Subscribe registers a callback and returns an unsubscribe function. Calling the returned unsubscribe multiple times is safe (idempotent).

type EventType

type EventType string

EventType identifies a task lifecycle event.

const (
	EventTaskCreated     EventType = "task.created"
	EventTaskDispatched  EventType = "task.dispatched"
	EventTaskRunning     EventType = "task.running"
	EventTaskCompleted   EventType = "task.completed"
	EventTaskFailed      EventType = "task.failed"
	EventTaskFailedCrash EventType = "task.failed_crash"
	EventTaskRetrying    EventType = "task.retrying"
	EventTaskCancelled   EventType = "task.cancelled"
)

type GateDecision

type GateDecision struct {
	Accept bool   `json:"accept"`
	Reason string `json:"reason"` // "pass", "empty_output", "rate_limit_error", "thrashing"
	Retry  bool   `json:"retry"`  // if !Accept && Retry → status retrying, re-dispatch
}

GateDecision is the result of a quality gate evaluation.

type LoomEngine

type LoomEngine struct {
	// contains filtered or unexported fields
}

LoomEngine is the central task mediator. All tool handler work flows through LoomEngine which owns task creation, dispatch, execution, persistence, and delivery.

func New

func New(store *TaskStore, opts ...Option) *LoomEngine

New creates a LoomEngine with the given store and options. Dep fields (logger, clock, idGen, meter) are initialised to their noop/system defaults before Options are applied so callers that omit an option get a safe default. EventBus is created AFTER options so it receives the final (possibly injected) logger.

func NewEngine

func NewEngine(db *sql.DB, engineName string, opts ...Option) (*LoomEngine, error)

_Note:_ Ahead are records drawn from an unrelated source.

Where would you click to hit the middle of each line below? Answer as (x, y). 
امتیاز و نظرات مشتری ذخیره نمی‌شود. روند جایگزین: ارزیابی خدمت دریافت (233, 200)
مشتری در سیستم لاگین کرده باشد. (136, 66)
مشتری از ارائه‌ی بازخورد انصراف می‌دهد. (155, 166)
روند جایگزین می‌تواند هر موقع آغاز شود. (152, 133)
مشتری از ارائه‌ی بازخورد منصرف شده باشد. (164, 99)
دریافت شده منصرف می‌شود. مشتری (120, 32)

NewEngine constructs a LoomEngine from a raw *sql.DB. It creates a TaskStore internally and returns the engine. This is the v0.1.0-aligned constructor from spec FR-6 — New(store, opts) remains for backwards compatibility with aimux call sites and will be removed during Phase 3 atomic migration.

engineName identifies the owning daemon for per-daemon task scoping (AIMUX-10). It must not be empty; NewEngine returns an error if it is.

func (*LoomEngine) Cancel

func (l *LoomEngine) Cancel(taskID string) error

Cancel requests cancellation of a running task.

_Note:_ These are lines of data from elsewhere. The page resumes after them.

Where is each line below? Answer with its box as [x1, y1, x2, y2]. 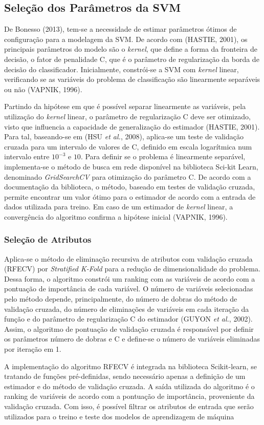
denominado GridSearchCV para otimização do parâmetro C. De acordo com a [4, 171, 251, 182]
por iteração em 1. [4, 344, 61, 354]
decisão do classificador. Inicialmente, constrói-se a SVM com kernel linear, [4, 63, 239, 74]
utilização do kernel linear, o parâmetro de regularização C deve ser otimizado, [4, 111, 251, 121]
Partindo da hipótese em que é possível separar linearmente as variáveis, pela [4, 101, 246, 112]
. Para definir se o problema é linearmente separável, [80, 151, 246, 162]
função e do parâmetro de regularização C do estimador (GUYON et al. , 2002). [4, 313, 253, 324]
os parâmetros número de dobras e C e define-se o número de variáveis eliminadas [4, 333, 260, 344]

func (*LoomEngine) CancelAllForProject

func (l *LoomEngine) CancelAllForProject(projectID string) (int, error)

CancelAllForProject cancels all running tasks for the given project. Returns the number of tasks signaled for cancellation. Tasks that are not currently running (pending, completed, failed, already cancelled) are not affected. Per US9: used by engram to cancel all work for a disconnecting project.

func (*LoomEngine) Close added in v0.1.1

func (l *LoomEngine) Close(ctx context.Context) error

Close signals engine shutdown and waits for all in-flight dispatch goroutines to complete (or ctx to expire). Callers MUST invoke Close before closing the underlying *sql.DB to prevent write-after-close races. Close is idempotent: subsequent invocations return nil immediately.

After Close returns, Submit will reject new tasks with ErrEngineClosed. In-flight dispatch goroutines already running continue until they finish naturally. ctx is used only as a deadline on how long Close will wait for them — it does NOT cancel the tasks themselves. Use Cancel or CancelAllForProject before Close if you need to abort in-flight work.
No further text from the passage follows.